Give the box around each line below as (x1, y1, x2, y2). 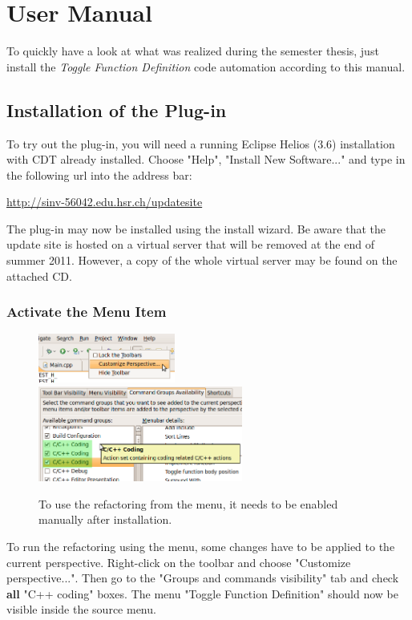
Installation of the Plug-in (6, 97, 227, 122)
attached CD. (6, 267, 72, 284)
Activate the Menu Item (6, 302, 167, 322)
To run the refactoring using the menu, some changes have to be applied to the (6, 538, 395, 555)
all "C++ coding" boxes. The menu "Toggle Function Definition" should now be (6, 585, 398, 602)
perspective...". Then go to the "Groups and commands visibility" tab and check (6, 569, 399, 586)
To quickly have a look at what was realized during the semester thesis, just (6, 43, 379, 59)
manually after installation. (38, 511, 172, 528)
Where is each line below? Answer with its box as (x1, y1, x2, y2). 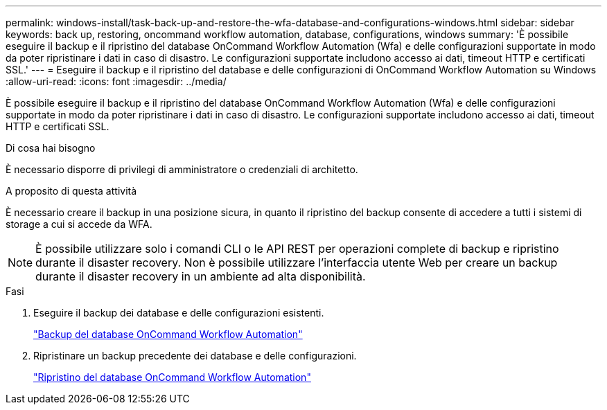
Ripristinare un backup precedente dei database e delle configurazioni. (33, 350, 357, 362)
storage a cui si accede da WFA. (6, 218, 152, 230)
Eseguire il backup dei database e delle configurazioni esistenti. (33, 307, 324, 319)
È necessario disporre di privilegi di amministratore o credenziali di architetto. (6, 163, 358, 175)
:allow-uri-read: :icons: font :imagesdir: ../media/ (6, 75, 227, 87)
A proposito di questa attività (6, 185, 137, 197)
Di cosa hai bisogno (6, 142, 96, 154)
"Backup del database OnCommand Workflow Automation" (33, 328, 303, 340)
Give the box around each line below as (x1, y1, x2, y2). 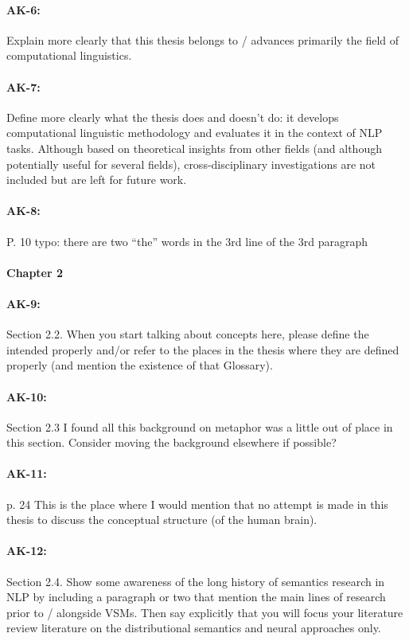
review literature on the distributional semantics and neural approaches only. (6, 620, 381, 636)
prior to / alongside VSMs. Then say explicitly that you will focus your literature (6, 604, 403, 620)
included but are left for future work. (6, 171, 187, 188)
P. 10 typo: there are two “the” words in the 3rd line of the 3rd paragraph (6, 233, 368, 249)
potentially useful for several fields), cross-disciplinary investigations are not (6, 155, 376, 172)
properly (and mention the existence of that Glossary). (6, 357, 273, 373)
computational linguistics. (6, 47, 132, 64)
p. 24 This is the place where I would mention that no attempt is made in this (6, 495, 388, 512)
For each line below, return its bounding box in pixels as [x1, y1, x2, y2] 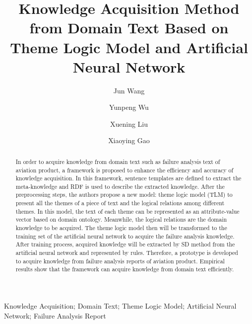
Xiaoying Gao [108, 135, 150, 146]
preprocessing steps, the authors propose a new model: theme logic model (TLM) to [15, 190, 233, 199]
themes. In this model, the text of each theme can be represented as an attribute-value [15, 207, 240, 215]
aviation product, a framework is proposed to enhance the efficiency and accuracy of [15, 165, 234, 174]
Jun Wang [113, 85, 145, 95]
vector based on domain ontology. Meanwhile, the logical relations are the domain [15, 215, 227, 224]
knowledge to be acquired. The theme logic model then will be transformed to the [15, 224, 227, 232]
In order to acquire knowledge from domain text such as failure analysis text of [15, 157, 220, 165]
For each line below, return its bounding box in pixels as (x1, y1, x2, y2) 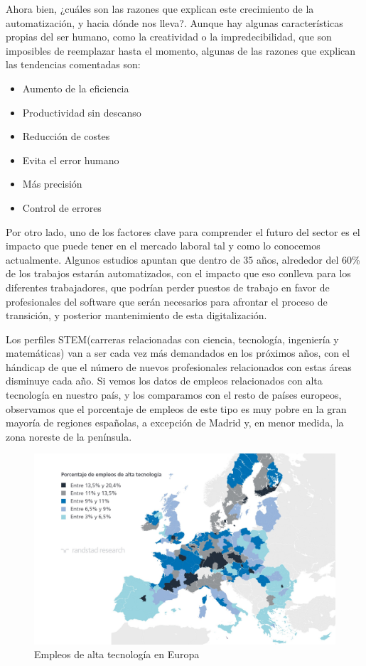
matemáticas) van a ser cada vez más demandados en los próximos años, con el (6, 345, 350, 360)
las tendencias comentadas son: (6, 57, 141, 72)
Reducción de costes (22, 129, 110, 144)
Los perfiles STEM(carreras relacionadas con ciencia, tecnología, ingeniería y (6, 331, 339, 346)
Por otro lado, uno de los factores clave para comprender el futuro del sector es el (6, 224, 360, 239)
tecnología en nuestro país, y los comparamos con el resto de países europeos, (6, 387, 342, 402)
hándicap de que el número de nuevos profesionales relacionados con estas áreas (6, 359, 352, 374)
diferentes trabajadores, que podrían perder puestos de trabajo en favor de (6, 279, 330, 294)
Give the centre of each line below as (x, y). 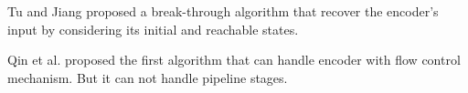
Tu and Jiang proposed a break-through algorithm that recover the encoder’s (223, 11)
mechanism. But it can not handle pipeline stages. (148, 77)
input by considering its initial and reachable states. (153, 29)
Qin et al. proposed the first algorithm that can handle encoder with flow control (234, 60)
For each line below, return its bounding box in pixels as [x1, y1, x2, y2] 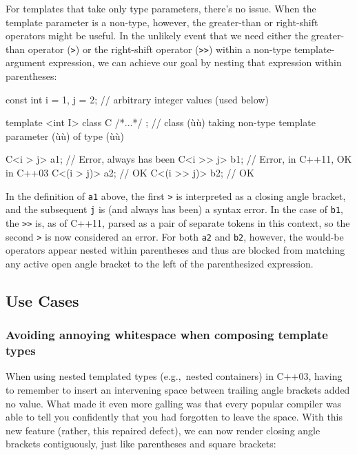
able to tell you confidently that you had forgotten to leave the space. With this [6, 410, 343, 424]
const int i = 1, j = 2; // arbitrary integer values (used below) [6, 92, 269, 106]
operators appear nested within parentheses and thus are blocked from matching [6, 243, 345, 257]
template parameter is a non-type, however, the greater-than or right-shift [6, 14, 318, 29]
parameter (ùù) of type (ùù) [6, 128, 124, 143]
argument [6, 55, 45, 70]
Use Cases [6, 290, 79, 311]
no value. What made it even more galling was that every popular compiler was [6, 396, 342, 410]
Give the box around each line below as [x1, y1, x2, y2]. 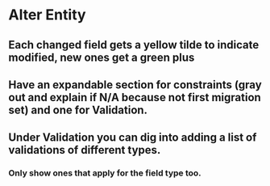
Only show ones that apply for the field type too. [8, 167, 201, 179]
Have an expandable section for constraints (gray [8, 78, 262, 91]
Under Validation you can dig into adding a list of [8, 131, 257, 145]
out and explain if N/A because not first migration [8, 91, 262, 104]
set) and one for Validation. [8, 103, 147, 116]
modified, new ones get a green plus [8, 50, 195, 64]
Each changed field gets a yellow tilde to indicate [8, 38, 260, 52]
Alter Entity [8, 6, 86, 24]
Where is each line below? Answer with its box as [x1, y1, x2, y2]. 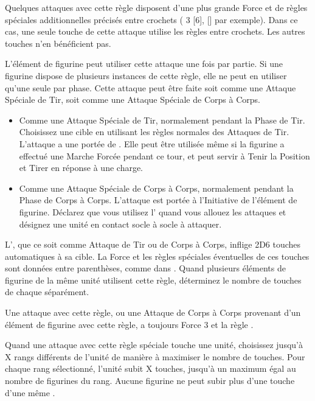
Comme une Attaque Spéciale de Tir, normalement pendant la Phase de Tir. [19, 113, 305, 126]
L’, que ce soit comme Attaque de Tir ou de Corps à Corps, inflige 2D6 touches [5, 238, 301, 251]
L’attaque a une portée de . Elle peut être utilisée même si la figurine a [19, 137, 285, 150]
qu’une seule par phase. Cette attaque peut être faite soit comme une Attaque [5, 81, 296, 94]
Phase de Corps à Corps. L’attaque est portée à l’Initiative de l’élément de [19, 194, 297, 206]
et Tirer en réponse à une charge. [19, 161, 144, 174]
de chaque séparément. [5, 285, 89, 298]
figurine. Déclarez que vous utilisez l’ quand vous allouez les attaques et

==========

### [Work item]
Retype nothing except the lines from the first line of the listing above through the line with "Ripristinare un backup", exactly as they stand, and no pictures.

### [Response for this exercise]
Give the box around each line below as (x1, y1, x2, y2). 
Installation of the Plug-in (6, 97, 227, 122)
attached CD. (6, 267, 72, 284)
Activate the Menu Item (6, 302, 167, 322)
To run the refactoring using the menu, some changes have to be applied to the (6, 538, 395, 555)
all "C++ coding" boxes. The menu "Toggle Function Definition" should now be (6, 585, 398, 602)
perspective...". Then go to the "Groups and commands visibility" tab and check (6, 569, 399, 586)
To quickly have a look at what was realized during the semester thesis, just (6, 43, 379, 59)
manually after installation. (38, 511, 172, 528)
Where is each line below? Answer with its box as (x1, y1, x2, y2). 
Ripristinare un backup precedente dei database e delle configurazioni. (33, 350, 357, 362)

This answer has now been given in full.